The pronunciation of the word within the English-speaking world varies, with some pronouncing it /skɒn/ (rhymes with "gone"), and others /skoʊn/ (rhymes with "tone"). The dominant pronunciation differs by area. Pronunciation rhyming with "tone" is strongest in the English Midlands and Ireland, though it seems to have less prominent patches in Cornwall and Essex. The pronunciation rhyming with "gone" is strongest in Northern England and Scotland, although this also seems to be the favoured pronunciation in Southern England, the Home Counties, and East Anglia. Natives of Ireland and the United States mainly use the /skoʊn/ pronunciation. British dictionaries usually show the /skɒn/ form as the preferred pronunciation, while recognising the //skoʊn// form.

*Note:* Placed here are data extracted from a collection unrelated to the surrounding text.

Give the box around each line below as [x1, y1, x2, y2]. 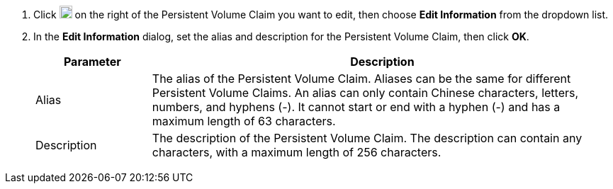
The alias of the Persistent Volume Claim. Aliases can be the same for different [152, 71, 571, 86]
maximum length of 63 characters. [152, 114, 336, 128]
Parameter [63, 55, 121, 69]
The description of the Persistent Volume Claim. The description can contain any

The difference in pronunciation is alluded to in a poem:

I asked the maid in dulcet tone
To order me a buttered scone;
The silly girl has been and gone
And ordered me a buttered scone.

===Etymology===
The origin of the word scone is obscure and may derive from several sources. The most widely accepted origin of 'scone' is the Scottish Gaelic term sgonn, meaning a large lump or mass, reflecting its original form as a rustic, hand-shaped bread, with a mention in Gavin Douglas's 1513 poem, Aeneid. Other proposed etymologies, such as Middle Dutch schoonbrood (fine white bread), are less commonly supported in linguistic studies. The Middle Low German term schöne, meaning fine bread, may also have played a role in the origination of this word.

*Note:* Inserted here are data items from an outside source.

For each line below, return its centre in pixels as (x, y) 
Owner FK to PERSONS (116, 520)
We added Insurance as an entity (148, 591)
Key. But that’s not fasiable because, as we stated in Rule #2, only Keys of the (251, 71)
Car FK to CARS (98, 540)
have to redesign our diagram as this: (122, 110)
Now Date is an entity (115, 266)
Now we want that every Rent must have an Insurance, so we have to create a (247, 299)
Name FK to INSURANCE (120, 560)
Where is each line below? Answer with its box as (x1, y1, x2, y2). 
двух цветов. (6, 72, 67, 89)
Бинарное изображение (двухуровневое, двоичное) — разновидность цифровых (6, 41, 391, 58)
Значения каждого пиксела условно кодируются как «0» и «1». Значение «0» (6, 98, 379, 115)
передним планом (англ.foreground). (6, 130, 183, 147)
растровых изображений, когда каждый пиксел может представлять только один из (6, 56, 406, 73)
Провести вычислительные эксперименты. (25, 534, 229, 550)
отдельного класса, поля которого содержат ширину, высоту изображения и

On the other hand, Sheila MacNiven Cameron derives the word from the town of Scone (/skuːn/) (Scone, Sgàin) in Scotland, the ancient capital where Scottish monarchs were crowned, and on whose Stone of Scone the monarchs of the United Kingdom are still crowned today.

In regard to Griddle scones, in the Scots language and the Northumbrian English dialect, a griddle is called a girdle. The transposition of the sounds is due to linguistic metathesis.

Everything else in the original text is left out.